## Dataset entries

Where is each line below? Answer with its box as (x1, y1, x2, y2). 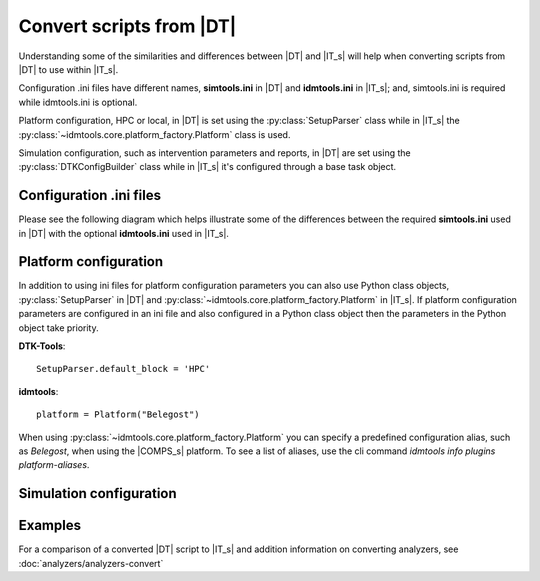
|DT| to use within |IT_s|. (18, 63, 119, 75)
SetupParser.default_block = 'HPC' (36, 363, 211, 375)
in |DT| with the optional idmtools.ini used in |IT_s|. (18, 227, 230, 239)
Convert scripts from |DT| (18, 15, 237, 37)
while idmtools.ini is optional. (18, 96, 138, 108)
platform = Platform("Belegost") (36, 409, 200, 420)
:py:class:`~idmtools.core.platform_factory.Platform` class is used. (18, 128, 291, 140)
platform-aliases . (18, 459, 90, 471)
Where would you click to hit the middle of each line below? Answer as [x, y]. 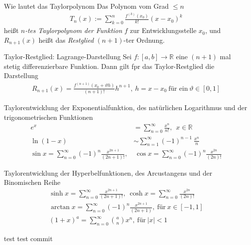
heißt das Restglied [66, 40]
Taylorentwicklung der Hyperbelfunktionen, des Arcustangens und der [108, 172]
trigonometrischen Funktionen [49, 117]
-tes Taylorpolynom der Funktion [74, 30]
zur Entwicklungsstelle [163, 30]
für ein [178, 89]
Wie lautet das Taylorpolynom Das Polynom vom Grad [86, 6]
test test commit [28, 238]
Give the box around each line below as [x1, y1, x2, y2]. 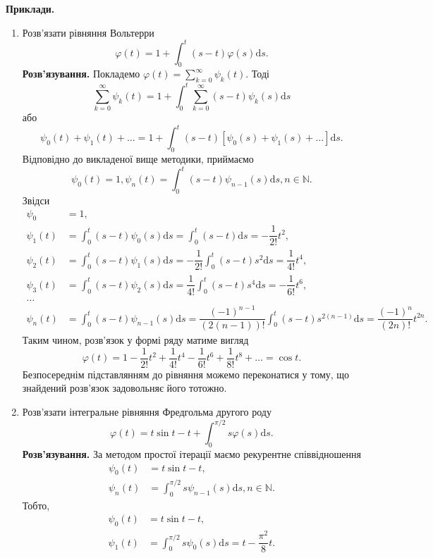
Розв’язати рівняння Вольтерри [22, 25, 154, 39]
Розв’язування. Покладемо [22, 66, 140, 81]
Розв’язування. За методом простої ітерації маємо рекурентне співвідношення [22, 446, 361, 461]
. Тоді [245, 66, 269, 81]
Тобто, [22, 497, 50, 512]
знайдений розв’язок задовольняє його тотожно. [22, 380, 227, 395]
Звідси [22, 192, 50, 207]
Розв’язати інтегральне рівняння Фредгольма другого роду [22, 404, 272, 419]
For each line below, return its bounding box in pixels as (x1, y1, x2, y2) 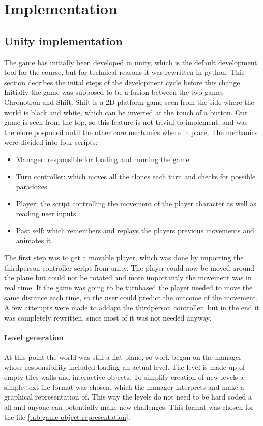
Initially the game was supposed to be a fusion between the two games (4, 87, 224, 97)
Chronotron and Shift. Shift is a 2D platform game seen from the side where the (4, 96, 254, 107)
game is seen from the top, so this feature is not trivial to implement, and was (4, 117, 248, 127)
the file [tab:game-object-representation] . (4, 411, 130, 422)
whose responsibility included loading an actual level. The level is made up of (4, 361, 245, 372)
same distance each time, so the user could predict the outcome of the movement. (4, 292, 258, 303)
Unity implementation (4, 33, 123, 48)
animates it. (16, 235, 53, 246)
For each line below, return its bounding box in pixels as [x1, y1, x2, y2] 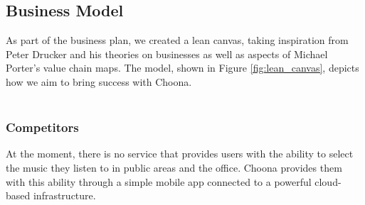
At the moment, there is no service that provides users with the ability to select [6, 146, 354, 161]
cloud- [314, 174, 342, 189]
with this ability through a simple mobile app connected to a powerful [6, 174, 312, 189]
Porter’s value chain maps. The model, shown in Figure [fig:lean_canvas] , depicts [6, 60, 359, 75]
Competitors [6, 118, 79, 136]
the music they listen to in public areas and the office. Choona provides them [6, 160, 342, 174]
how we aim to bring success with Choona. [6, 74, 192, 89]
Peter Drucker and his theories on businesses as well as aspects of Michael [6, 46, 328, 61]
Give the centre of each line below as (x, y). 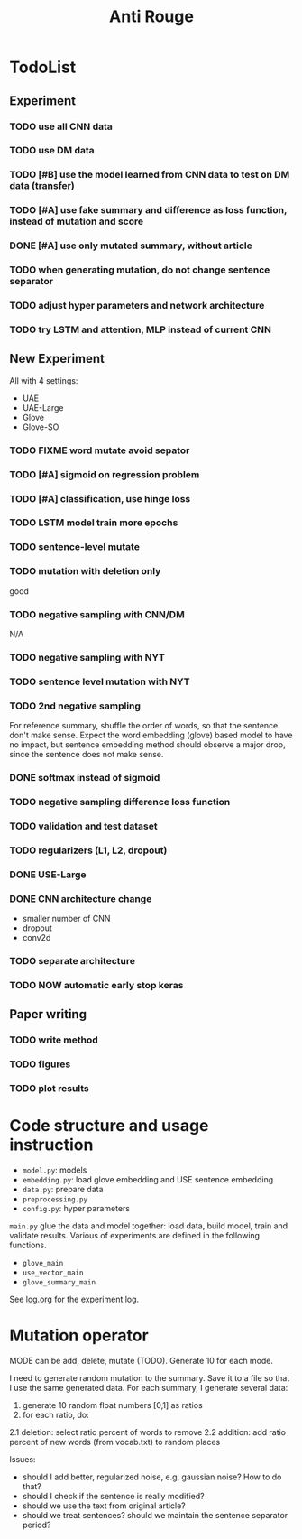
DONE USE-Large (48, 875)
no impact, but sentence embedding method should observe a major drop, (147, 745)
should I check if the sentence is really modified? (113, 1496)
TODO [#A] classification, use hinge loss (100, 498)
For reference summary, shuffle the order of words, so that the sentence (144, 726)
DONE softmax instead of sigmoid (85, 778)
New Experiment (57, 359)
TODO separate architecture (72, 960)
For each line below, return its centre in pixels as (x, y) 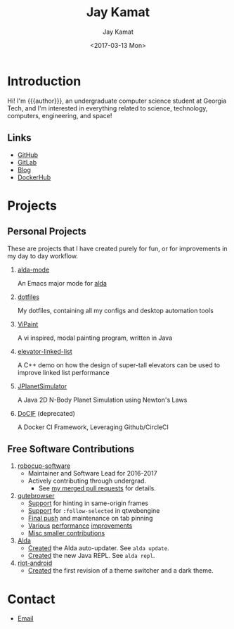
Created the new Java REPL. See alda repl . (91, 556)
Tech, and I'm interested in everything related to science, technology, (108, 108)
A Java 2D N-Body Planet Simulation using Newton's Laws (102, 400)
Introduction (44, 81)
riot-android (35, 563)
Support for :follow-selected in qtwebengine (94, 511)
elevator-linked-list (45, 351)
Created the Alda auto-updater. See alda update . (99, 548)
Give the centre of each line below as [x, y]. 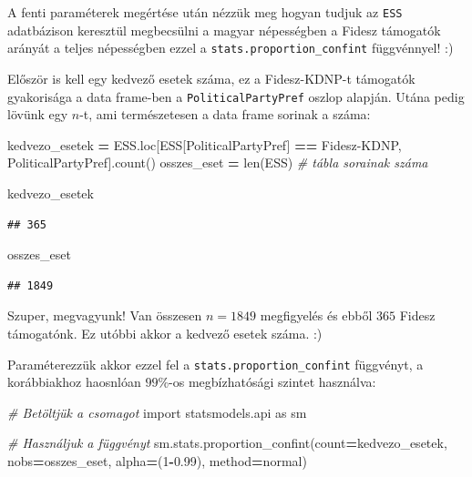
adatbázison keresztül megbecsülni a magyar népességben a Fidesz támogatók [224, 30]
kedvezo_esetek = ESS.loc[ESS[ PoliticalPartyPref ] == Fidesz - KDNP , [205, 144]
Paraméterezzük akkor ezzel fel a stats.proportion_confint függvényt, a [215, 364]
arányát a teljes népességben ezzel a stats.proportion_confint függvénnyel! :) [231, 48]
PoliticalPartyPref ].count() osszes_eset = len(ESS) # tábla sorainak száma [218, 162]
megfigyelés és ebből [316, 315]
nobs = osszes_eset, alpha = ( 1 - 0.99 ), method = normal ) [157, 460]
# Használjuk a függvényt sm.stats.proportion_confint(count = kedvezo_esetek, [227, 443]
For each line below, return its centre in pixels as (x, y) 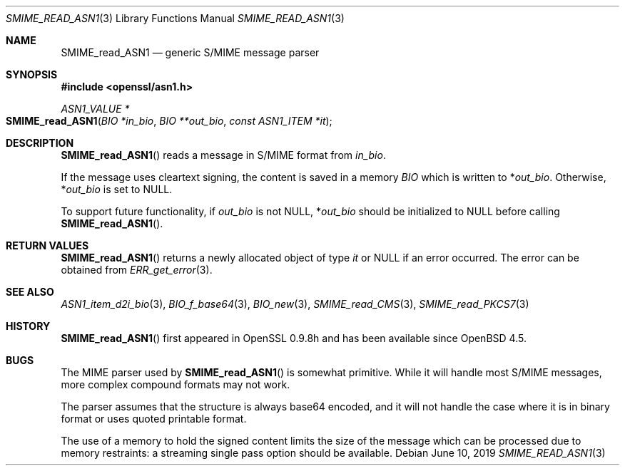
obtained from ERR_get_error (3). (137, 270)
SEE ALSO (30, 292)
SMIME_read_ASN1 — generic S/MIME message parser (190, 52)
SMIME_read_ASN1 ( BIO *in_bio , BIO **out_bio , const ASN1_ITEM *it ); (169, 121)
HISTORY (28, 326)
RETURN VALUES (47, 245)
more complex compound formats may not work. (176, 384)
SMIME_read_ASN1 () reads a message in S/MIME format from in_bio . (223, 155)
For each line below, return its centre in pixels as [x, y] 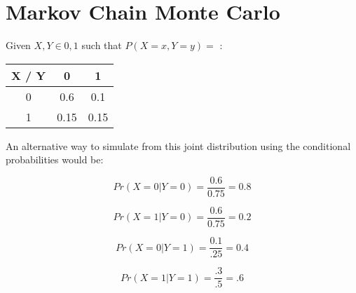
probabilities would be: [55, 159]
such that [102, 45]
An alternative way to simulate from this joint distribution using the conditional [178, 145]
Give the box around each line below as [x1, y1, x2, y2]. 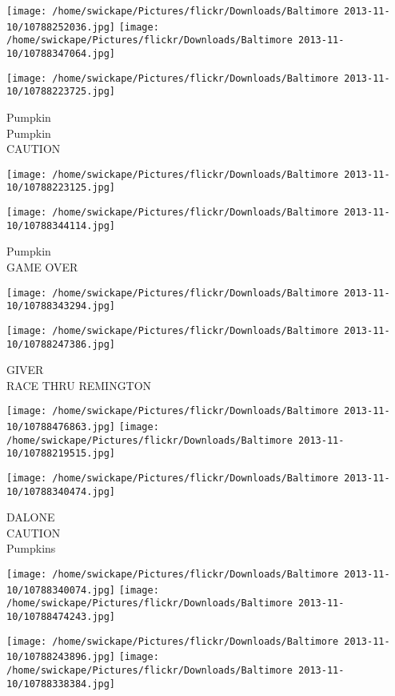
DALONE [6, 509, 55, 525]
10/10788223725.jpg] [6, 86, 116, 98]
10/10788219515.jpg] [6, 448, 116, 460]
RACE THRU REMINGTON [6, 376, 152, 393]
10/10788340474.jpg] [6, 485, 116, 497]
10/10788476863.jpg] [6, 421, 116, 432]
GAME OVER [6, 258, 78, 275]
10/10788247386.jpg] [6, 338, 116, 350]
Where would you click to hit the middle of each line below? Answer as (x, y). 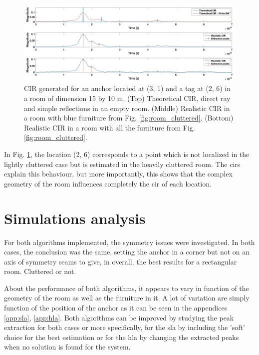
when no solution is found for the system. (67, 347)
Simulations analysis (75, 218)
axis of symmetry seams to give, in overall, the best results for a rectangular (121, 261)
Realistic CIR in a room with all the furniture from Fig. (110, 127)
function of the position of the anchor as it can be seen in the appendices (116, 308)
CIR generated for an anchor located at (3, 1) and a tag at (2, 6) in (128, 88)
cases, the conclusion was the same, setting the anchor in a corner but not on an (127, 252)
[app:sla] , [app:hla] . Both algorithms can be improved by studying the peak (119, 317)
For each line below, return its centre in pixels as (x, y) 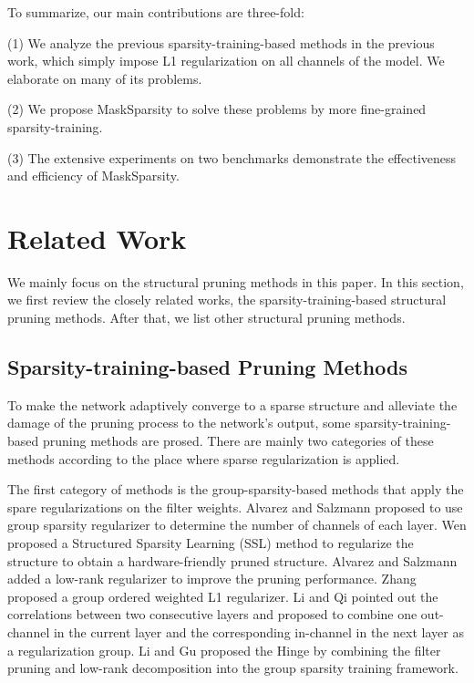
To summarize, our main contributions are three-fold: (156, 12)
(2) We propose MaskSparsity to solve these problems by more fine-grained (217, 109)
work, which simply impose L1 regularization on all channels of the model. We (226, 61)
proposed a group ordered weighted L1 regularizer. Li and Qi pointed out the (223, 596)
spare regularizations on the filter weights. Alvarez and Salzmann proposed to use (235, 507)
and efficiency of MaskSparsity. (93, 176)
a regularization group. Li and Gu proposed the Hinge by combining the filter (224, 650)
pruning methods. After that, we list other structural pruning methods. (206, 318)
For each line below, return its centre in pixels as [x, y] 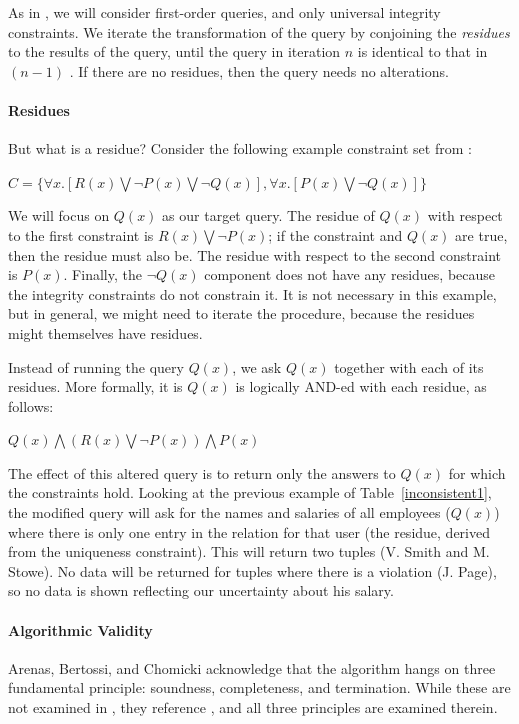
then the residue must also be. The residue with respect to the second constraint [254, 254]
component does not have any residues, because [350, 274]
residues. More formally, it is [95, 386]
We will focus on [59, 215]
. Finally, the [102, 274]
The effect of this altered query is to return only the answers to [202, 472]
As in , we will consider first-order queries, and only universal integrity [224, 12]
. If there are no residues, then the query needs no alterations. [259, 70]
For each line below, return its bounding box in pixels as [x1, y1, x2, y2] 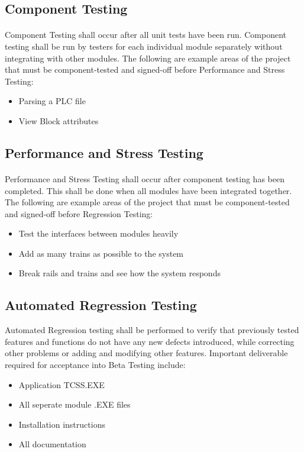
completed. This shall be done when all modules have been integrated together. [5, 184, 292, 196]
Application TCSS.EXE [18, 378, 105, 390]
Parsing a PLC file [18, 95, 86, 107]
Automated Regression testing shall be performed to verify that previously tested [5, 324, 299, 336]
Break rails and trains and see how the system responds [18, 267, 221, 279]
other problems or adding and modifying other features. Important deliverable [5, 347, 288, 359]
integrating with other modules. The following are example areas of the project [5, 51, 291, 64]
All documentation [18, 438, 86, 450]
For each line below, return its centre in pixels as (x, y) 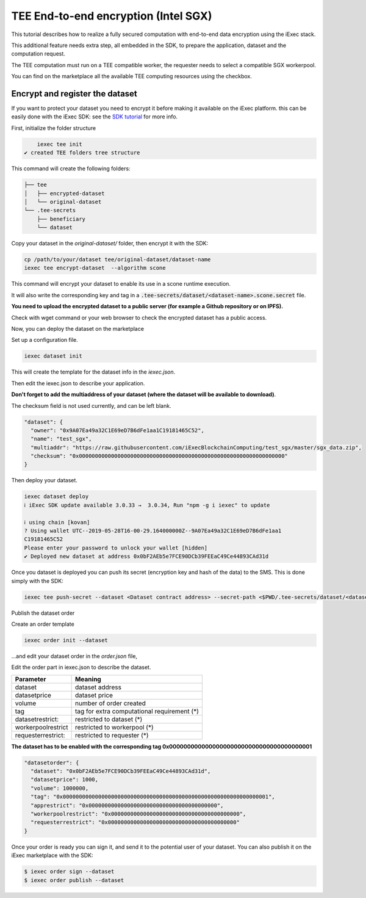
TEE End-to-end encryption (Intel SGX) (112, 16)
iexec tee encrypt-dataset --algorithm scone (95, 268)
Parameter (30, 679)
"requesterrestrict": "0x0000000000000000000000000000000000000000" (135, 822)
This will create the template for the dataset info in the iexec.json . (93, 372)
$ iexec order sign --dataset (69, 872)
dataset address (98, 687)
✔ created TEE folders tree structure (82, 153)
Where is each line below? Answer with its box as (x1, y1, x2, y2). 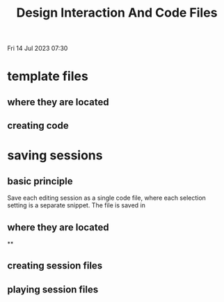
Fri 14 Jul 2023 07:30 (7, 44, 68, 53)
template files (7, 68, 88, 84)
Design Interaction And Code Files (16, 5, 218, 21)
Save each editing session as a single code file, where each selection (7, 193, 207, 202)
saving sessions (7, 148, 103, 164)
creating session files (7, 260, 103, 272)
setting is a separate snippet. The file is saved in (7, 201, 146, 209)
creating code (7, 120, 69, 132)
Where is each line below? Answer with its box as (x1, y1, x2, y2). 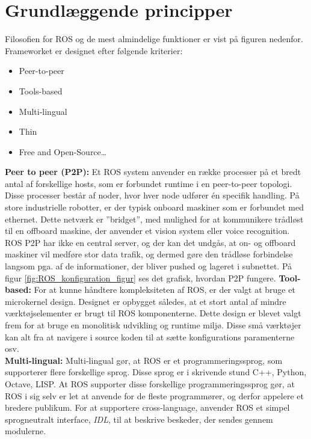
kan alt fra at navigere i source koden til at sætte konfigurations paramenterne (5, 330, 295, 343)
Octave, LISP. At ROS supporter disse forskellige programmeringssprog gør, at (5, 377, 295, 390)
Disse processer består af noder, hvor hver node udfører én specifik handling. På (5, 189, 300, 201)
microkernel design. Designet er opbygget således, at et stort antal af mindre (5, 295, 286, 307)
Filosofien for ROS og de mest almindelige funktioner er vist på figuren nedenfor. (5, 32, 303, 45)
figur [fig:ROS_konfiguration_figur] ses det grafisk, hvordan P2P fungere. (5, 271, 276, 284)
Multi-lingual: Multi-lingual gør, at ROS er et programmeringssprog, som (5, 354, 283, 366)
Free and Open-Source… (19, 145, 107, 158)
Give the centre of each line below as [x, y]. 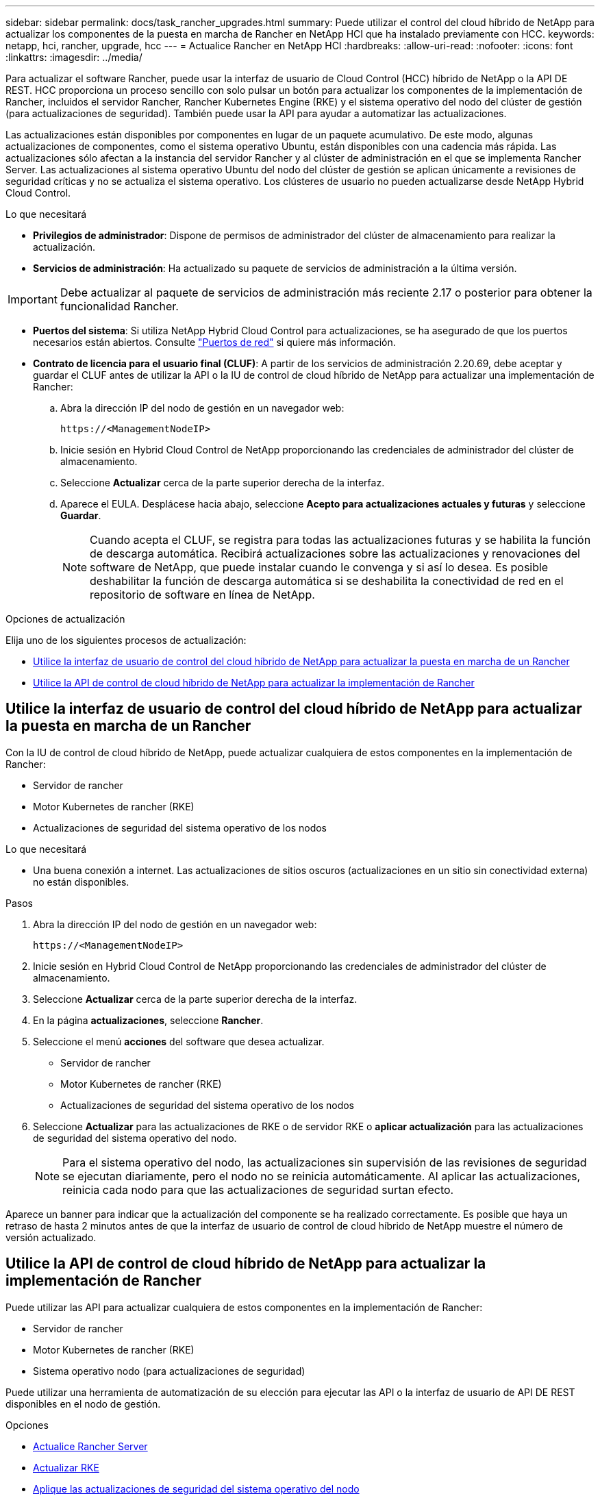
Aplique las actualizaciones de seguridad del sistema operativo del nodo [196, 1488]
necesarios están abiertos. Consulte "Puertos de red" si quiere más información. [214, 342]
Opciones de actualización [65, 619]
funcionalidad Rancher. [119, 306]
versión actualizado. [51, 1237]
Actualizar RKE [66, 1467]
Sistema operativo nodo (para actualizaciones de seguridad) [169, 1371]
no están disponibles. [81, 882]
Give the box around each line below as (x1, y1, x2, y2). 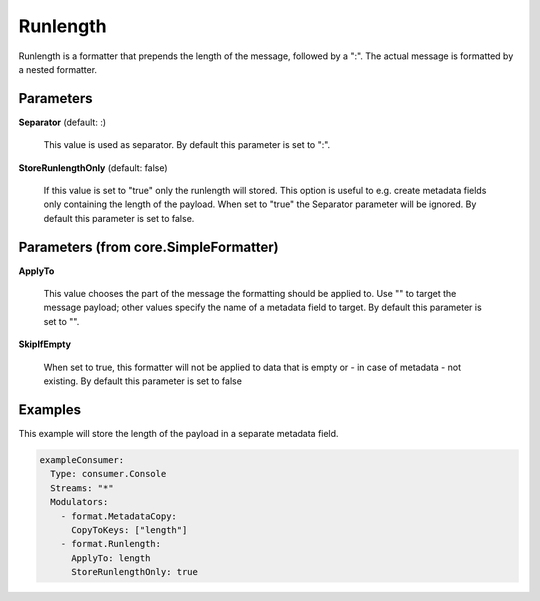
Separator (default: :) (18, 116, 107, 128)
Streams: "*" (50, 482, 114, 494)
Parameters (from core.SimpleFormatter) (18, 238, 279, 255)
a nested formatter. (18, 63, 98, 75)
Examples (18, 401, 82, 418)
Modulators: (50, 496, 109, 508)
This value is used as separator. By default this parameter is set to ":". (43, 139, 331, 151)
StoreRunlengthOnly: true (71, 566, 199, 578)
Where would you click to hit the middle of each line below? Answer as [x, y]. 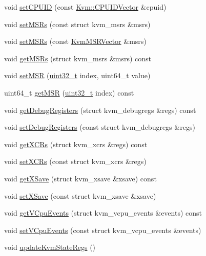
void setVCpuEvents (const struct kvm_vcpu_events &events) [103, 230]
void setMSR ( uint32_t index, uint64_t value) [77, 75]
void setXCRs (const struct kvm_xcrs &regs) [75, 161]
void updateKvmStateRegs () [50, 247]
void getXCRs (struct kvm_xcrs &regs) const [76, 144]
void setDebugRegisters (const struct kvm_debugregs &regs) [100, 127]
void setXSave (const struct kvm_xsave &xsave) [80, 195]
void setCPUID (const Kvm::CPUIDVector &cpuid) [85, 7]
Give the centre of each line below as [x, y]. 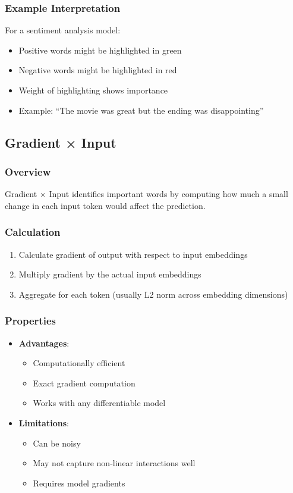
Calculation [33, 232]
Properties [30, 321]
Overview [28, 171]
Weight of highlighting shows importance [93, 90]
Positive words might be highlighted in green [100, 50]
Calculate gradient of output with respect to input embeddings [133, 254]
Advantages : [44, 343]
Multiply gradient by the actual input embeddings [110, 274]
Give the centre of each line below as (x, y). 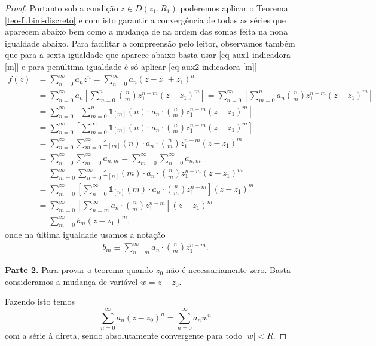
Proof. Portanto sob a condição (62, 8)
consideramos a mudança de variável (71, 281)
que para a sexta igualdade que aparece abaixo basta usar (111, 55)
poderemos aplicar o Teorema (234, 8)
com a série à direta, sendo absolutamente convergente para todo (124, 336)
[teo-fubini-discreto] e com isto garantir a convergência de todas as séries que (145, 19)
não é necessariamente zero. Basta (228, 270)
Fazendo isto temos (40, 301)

## What is required
From the first line of the records down through the line containing "Unity implementation (4, 33, 123, 48)", transcribe exactly those lines and no others, both ends kept, pictures dropped.

## Answer box
Where is each line below? Answer with its box as (x1, y1, x2, y2). 
|DT| to use within |IT_s|. (18, 63, 119, 75)
SetupParser.default_block = 'HPC' (36, 363, 211, 375)
in |DT| with the optional idmtools.ini used in |IT_s|. (18, 227, 230, 239)
Convert scripts from |DT| (18, 15, 237, 37)
while idmtools.ini is optional. (18, 96, 138, 108)
platform = Platform("Belegost") (36, 409, 200, 420)
:py:class:`~idmtools.core.platform_factory.Platform` class is used. (18, 128, 291, 140)
platform-aliases . (18, 459, 90, 471)
Where would you click to hit the middle of each line below? Answer as [x, y]. 
heißt das Restglied [66, 40]
Taylorentwicklung der Hyperbelfunktionen, des Arcustangens und der [108, 172]
trigonometrischen Funktionen [49, 117]
-tes Taylorpolynom der Funktion [74, 30]
zur Entwicklungsstelle [163, 30]
für ein [178, 89]
Wie lautet das Taylorpolynom Das Polynom vom Grad [86, 6]
test test commit [28, 238]
Give the box around each line below as [x1, y1, x2, y2]. 
Розв’язати рівняння Вольтерри [22, 25, 154, 39]
Розв’язування. Покладемо [22, 66, 140, 81]
Розв’язування. За методом простої ітерації маємо рекурентне співвідношення [22, 446, 361, 461]
. Тоді [245, 66, 269, 81]
Тобто, [22, 497, 50, 512]
знайдений розв’язок задовольняє його тотожно. [22, 380, 227, 395]
Звідси [22, 192, 50, 207]
Розв’язати інтегральне рівняння Фредгольма другого роду [22, 404, 272, 419]
For each line below, return its bounding box in pixels as (x1, y1, x2, y2) 
Initially the game was supposed to be a fusion between the two games (4, 87, 224, 97)
Chronotron and Shift. Shift is a 2D platform game seen from the side where the (4, 96, 254, 107)
game is seen from the top, so this feature is not trivial to implement, and was (4, 117, 248, 127)
the file [tab:game-object-representation] . (4, 411, 130, 422)
whose responsibility included loading an actual level. The level is made up of (4, 361, 245, 372)
same distance each time, so the user could predict the outcome of the movement. (4, 292, 258, 303)
Unity implementation (4, 33, 123, 48)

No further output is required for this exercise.